Женевьева мысленно видела лицо в маске, слышала леденящий хохот.

– И все же я видела сон.

К ним на террасе присоединились Гонорио, вампир-гном, который был сейчас старшим в ордене, и еще группа других. Один из группы был живой, и он нервничал. Это был молодой человек, достаточно хорошо одетый, но явно не из высших кругов. Что-то насторожило ее в нем, что-то было не так.

Вьетзак, Истинно Мертвый, гигант, с беспримерной жестокостью правивший некогда Карак Варном, разглядывал юношу с откровенным вожделением. Вьетзак был привилегированным помощником Гонорио и не сделал бы ничего без разрешения старшего, но посетитель этого знать не мог.

– Дамы, надеюсь, вы извините меня за вторжение, – начал отец Гонорио, – но, похоже, хоть мы и оставили мирскую жизнь в прошлом, мир не вполне готов отказаться от заинтересованности в нас. Сюда доставили послание-призыв. Этот джентльмен – Хенрик Крали, из Альтдорфа, и он хотел бы переговорить с тобой, Женевьева. Можешь принять его или нет, как пожелаешь.

Посланец поклонился ей и передал свиток. Она узнала печать – корону на фоне деревьев – и тотчас же сломала ее. Вьетзак, пока она читала, скрипел зубами. В лесу поднялся переполох, там летучая мышь поймала волка.

Не позднее чем через час она находилась на борту судна, готовая к долгому путешествию. Леди Мелисса на прощание прочла ей длинную лекцию, предостерегая против опасностей внешнего мира и напоминая о трудностях, с которыми ей предстоит встретиться.

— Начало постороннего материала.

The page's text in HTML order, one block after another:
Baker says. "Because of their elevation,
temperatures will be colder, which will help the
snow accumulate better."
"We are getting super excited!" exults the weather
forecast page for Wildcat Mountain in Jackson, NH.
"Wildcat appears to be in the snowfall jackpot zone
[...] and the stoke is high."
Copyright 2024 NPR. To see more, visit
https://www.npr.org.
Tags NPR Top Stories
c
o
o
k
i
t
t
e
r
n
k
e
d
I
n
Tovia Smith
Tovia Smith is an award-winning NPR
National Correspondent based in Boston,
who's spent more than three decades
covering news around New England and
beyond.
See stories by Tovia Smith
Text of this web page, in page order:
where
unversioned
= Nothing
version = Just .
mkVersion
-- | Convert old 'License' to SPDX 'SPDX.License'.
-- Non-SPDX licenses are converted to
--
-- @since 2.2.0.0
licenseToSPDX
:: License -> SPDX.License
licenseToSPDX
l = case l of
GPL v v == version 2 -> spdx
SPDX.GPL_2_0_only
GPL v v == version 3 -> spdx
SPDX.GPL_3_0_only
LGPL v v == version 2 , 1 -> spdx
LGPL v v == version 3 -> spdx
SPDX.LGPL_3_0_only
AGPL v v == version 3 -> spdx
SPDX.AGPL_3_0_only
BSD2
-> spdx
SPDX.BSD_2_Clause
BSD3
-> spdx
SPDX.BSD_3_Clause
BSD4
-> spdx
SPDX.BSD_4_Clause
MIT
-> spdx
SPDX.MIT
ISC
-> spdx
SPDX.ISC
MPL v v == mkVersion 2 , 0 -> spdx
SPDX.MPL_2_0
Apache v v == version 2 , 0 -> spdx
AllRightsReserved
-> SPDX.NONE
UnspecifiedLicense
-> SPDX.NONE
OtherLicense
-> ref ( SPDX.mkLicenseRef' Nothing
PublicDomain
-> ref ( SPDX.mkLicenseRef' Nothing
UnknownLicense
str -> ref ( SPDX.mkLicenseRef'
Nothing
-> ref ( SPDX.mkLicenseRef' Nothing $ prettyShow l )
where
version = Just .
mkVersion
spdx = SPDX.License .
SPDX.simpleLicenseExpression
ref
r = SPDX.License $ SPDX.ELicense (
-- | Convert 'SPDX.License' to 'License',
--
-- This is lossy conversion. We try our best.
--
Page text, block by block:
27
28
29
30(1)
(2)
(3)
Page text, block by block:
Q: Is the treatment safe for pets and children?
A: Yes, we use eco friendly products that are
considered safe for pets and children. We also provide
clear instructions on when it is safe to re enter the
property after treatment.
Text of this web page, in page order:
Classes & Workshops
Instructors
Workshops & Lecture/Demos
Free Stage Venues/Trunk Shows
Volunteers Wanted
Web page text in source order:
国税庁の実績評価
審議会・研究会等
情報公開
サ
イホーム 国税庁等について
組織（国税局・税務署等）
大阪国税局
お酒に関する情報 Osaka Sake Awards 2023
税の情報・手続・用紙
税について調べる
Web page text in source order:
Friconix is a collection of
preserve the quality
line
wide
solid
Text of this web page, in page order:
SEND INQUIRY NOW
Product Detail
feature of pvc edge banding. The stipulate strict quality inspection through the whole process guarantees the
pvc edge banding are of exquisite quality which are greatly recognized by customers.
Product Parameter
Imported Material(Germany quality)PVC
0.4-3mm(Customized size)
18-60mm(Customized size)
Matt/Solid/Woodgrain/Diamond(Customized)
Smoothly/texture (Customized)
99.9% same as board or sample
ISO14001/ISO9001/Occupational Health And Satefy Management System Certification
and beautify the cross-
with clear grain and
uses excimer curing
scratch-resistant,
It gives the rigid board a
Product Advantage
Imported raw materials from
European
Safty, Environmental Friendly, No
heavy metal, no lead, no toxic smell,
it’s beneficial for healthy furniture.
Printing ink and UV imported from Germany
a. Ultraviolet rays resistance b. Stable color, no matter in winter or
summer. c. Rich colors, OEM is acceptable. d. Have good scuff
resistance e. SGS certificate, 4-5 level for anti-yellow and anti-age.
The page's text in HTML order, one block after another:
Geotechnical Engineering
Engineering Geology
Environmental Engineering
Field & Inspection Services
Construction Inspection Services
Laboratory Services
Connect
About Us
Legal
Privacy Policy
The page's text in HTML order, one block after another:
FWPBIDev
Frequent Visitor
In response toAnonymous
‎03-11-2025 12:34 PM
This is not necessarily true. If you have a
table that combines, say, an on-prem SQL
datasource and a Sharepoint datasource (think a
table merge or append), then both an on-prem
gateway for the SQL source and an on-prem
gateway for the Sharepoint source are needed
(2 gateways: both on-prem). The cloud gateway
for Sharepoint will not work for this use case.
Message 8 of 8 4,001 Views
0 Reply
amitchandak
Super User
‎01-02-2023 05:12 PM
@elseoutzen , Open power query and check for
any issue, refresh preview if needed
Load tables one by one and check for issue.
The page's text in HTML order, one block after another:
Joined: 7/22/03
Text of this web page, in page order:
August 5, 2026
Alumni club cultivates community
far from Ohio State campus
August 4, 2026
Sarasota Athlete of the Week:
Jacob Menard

Женевьева слишком любила старую леди-дитя, чтобы сказать ей, что вооруженные кольями из боярышника инквизиторы, о которых та говорит, исчезли триста лет назад и что города, которые она помнит как процветающие источники жизненной силы, превратились в покинутые руины. Леди Мелисса явно пробыла в монастыре целую вечность. Они обнялись, и леди Мелисса возвратилась на пристань, где ее ждал Вьетзак, не выносящий текущей воды, чтобы сопроводить обратно, на вершину к монастырю. Когда ее темная бабушка махала ей на прощание, у Женевьевы было волнующее чувство, что обе они опять живы и что они всего лишь две девочки-подружки, шестнадцати и двенадцати лет, расстающиеся на лето.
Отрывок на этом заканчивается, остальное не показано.